▸ Exercise aim
Only the pictures are to be left out; write out the rest of the data exactly.

START Source material

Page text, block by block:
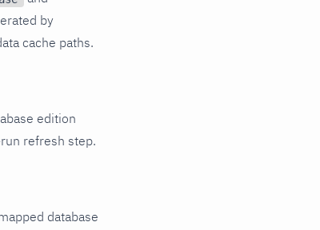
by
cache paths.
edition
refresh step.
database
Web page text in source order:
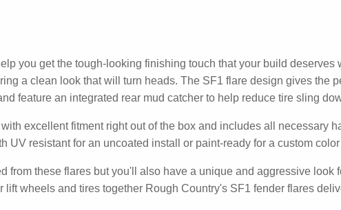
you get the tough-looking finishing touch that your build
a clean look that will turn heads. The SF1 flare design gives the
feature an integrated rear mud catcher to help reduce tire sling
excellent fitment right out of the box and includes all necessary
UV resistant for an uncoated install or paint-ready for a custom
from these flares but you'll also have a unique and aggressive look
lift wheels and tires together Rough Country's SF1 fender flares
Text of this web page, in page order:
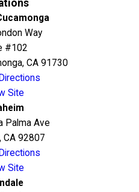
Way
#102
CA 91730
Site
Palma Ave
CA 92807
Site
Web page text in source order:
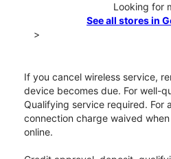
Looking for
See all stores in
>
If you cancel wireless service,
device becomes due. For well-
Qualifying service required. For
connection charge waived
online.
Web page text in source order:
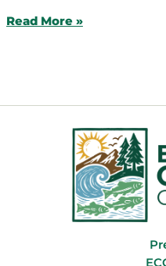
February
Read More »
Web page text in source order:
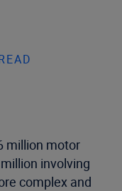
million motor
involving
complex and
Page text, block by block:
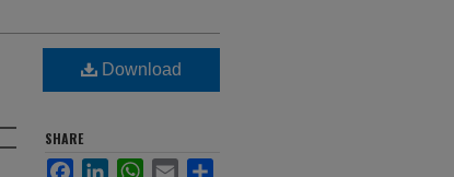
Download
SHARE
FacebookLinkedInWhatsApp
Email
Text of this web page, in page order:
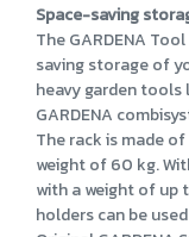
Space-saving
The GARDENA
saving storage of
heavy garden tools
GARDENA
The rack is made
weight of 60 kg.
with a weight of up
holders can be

END Source material

▸ Task result
Page text, block by block:
by
cache paths.
edition
refresh step.
database
Web page text in source order:
you get the tough-looking finishing touch that your build
a clean look that will turn heads. The SF1 flare design gives the
feature an integrated rear mud catcher to help reduce tire sling
excellent fitment right out of the box and includes all necessary
UV resistant for an uncoated install or paint-ready for a custom
from these flares but you'll also have a unique and aggressive look
lift wheels and tires together Rough Country's SF1 fender flares
Text of this web page, in page order:
Way
#102
CA 91730
Site
Palma Ave
CA 92807
Site
Web page text in source order:
Looking for
See all stores in
>
If you cancel wireless service,
device becomes due. For well-
Qualifying service required. For
connection charge waived
online.
Web page text in source order:
February
Read More »
Web page text in source order:
million motor
involving
complex and
Page text, block by block:
Download
SHARE
FacebookLinkedInWhatsApp
Email
Text of this web page, in page order:
Space-saving
The GARDENA
saving storage of
heavy garden tools
GARDENA
The rack is made
weight of 60 kg.
with a weight of up
holders can be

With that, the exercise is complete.